To find the surface area and volume of a pentagonal pyramid with an apothem of 3√2 and a height of 3, we need to use several formulas.
The apothem of a regular pentagon is the distance from the center of the pentagon to the midpoint of one of its sides. The area of a regular pentagon with side length s and apothem a is given by the formula:
A = (5/2) × s × a
The volume of a pyramid is given by the formula:
V = (1/3) × A × h
where A is the base area of the pyramid and h is the height of the pyramid.

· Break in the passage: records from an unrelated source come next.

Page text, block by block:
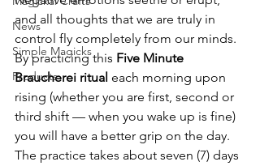
News
Simple Magicks
Products
and all thoughts that we are truly in
control fly completely from our minds.
By practicing this Five Minute
Braucherei ritual each morning upon
rising (whether you are first, second or
third shift — when you wake up is fine)
you will have a better grip on the day.
The practice takes about seven (7) days

To find the surface area of the pentagonal pyramid, we need to find the area of each face and add them together. Each face of the pentagonal pyramid is a triangle with one side as the base of the pyramid and the other two sides as the slant height of the pyramid. The slant height can be found using the Pythagorean theorem:
l = √(h^2 + a^2)
where h is the height of the pyramid and a is the apothem of the base.
Substituting the given values, we get:
l = √(3^2 + (3√2)^2)
l = √(9 + 18)
l = √27
l = 3√3
The base of the pyramid is a regular pentagon, so we can find its area using the formula:
A = (5/2) × s × a
where s is the length of one side of the pentagon.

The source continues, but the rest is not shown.